BERITA TERKINI
AS Serahkan Proposal Pemulihan Ekonomi Ukraina dan Normalisasi Ekonomi dengan Rusia kepada Mitra Eropa

AS Serahkan Proposal Pemulihan Ekonomi Ukraina dan Normalisasi Ekonomi dengan Rusia kepada Mitra Eropa

Pemerintahan Presiden Amerika Serikat Donald Trump dilaporkan telah menyerahkan dokumen kepada mitra-mitra Eropa yang memuat rencana pemulihan ekonomi Ukraina sekaligus pemulihan kembali hubungan ekonomi dengan Rusia setelah konflik.

Surat kabar The Wall Street Journal, Rabu (10/12), melaporkan bahwa dalam beberapa pekan terakhir pemerintahan Trump menyampaikan sejumlah proposal satu halaman yang memicu negosiasi intens antara Amerika Serikat dan Eropa.

Menurut laporan tersebut, rencana AS mencakup investasi Amerika dalam produksi minyak Rusia di wilayah Arktik serta ekstraksi logam tanah jarang. Proposal itu juga disebut memasukkan pemulihan sistem lama untuk pengiriman sumber daya energi Rusia ke Eropa dan ke pasar global.

Dalam skema yang sama, rekonstruksi Ukraina diperkirakan akan dijalankan oleh perusahaan-perusahaan AS, dengan pendanaan sekitar 200 miliar dolar AS dari aset Rusia yang dibekukan.

Para negosiator AS mengatakan kepada The Wall Street Journal bahwa rencana Eropa untuk menggunakan aset beku akan menghabiskan dana terlalu cepat. Mereka menyebut strategi AS berfokus pada menginvestasikan aset Rusia agar nilainya bertumbuh.
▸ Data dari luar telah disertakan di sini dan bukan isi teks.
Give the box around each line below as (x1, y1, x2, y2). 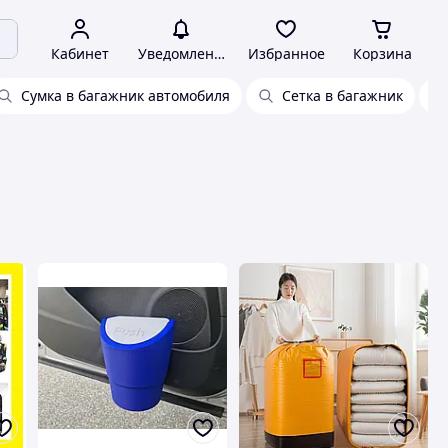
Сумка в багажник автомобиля (21, 86, 230, 105)
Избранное (247, 44, 325, 63)
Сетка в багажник (282, 86, 403, 105)
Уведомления (137, 44, 231, 63)
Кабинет (51, 44, 109, 63)
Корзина (352, 44, 412, 63)

Respons pejabat Eropa terhadap proposal tersebut dilaporkan beragam. Salah satu sumber menyamakan rencana itu dengan pernyataan Trump tentang mengubah Jalur Gaza menjadi “riviera Timur Tengah” setelah perang. Sumber lain membandingkan usulan kesepakatan energi antara Rusia dan AS dengan Konferensi Yalta pada 1945, yang membahas tatanan dunia pasca Perang Dunia II.

Sejak pertengahan November, AS disebut gencar mempromosikan proposal perdamaian baru untuk Ukraina. Pada 2 Desember, Presiden Rusia Vladimir Putin menerima utusan khusus AS Steve Witkoff dan menantu Presiden AS Jared Kushner di Kremlin, yang dikaitkan dengan pembahasan rencana perdamaian AS untuk Ukraina.

Setelah dimulainya operasi militer Rusia di Ukraina pada 2022, Uni Eropa dan negara-negara G7 membekukan hampir setengah dari cadangan devisa Rusia yang totalnya sekitar 300 miliar euro. Sekitar 200 miliar euro di antaranya disimpan dalam akun-akun di Eropa, terutama di Euroclear, lembaga penyimpanan sekuritas yang berbasis di Belgia.

Sementara itu, Kremlin tetap menyatakan bahwa setiap upaya untuk menyita aset Rusia merupakan tindakan pencurian dan pelanggaran hukum internasional.